2. Est-il est raisonnable de la part de la Section de la protection des réfugiés d’invoquer la preuve qu’un réfugié a pris des mesures pour se protéger de son agent de persécution [ou de celui du membre de sa famille qui est le demandeur d’asile principal] pour réfuter la présomption selon laquelle un réfugié qui acquiert [ou renouvelle] un passeport délivré par son pays d’origine et l’utilise pour retourner dans ce pays a eu l’intention de se réclamer de la protection de cet État?
[41] Signalons que si la décision de la SPR qui fait l’objet du contrôle en l’espèce est fondée sur la décision Camayo, la SPR n’a pas bénéficié des motifs de la Cour d’appel fédérale dans l’arrêt Galindo Camayo.

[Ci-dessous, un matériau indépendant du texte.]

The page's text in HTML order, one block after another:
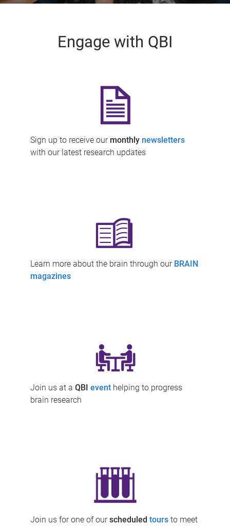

[42] En l’espèce, il n’est pas contesté que le défendeur, qui avait obtenu l’asile au Canada et y avait la résidence permanente, en utilisant son passeport afghan pour se rendre à deux reprises en Afghanistan a fait jouer la présomption selon laquelle il avait l’intention de se réclamer de nouveau de la protection de ce pays et qu’il avait effectivement obtenu cette protection. La question en litige est de savoir si la SPR a commis une erreur en déterminant que le défendeur avait réfuté la présomption selon laquelle il avait l’intention de se réclamer de nouveau de la protection du pays dont il a la nationalité, car il a affirmé qu’il n’était pas conscient des graves conséquences d’un tel acte et qu’il n’avait pas l’intention d’accepter la protection diplomatique de l’Afghanistan.

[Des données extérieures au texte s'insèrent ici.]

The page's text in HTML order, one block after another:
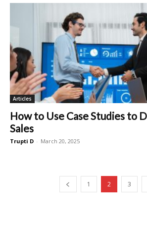
Articles
How to Use Case Studies to
Sales
Trupti D - March 20, 2025
1 2 3
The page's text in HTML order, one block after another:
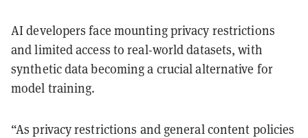
AI developers face mounting privacy restrictions
and limited access to real-world datasets, with
synthetic data becoming a crucial alternative for
model training.
“As privacy restrictions and general content policies

[43] La SPR s’étant appuyée sur la décision Camayo, et vu l’arrêt Galindo Camayo de la Cour d’appel fédérale, il était manifestement raisonnable pour la SPR de prendre en considération, au moment de décider si le défendeur avait réfuté la présomption selon laquelle il se réclamait de nouveau de la protection du pays dont il avait la nationalité, l’état de ses connaissances subjectives concernant les dispositions relatives à la perte de l’asile. La SPR a jugé le défendeur crédible. Elle a accepté son témoignage selon lequel il ne savait pas qu’un voyage en Afghanistan avec son passeport afghan pouvait emporter le constat de la perte d’asile et la perte de son statut de résident permanent.
[44] De même, il était raisonnable pour la SPR, pour déterminer si la présomption quant à l’intention de se réclamer de nouveau de la protection du pays de nationalité avait été réfutée, de tenir compte du témoignage du défendeur selon lequel il avait pris des mesures pour se protéger des talibans.

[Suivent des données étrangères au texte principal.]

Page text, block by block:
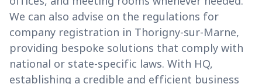
We can also advise on the regulations for
company registration in Thorigny-sur-Marne,
providing bespoke solutions that comply with
national or state-specific laws. With HQ,
establishing a credible and efficient business
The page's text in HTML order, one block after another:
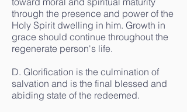
through the presence and power of the
Holy Spirit dwelling in him. Growth in
grace should continue throughout the
regenerate person's life.
D. Glorification is the culmination of
salvation and is the final blessed and
abiding state of the redeemed.

[45] Le ministre soutient que la SPR aurait dû évaluer différemment le témoignage du défendeur. Selon lui, par exemple, la SPR n’a pas tenu compte comme il se doit de la conduite du défendeur en Afghanistan, dont son témoignage suivant lequel ses activités en Afghanistan étaient plus étendues que ne l’affirme la SPR, qu’elles étaient loin d’être clandestines et qu’il a largement fait connaître sa présence à d’autres personnes. Le ministre affirme que la SPR n’a pas non plus tenu compte de l’absence d’éléments de preuve sur les précautions concrètes prises par le défendeur pour se protéger pendant son séjour à Kaboul, où il prétendait craindre les talibans.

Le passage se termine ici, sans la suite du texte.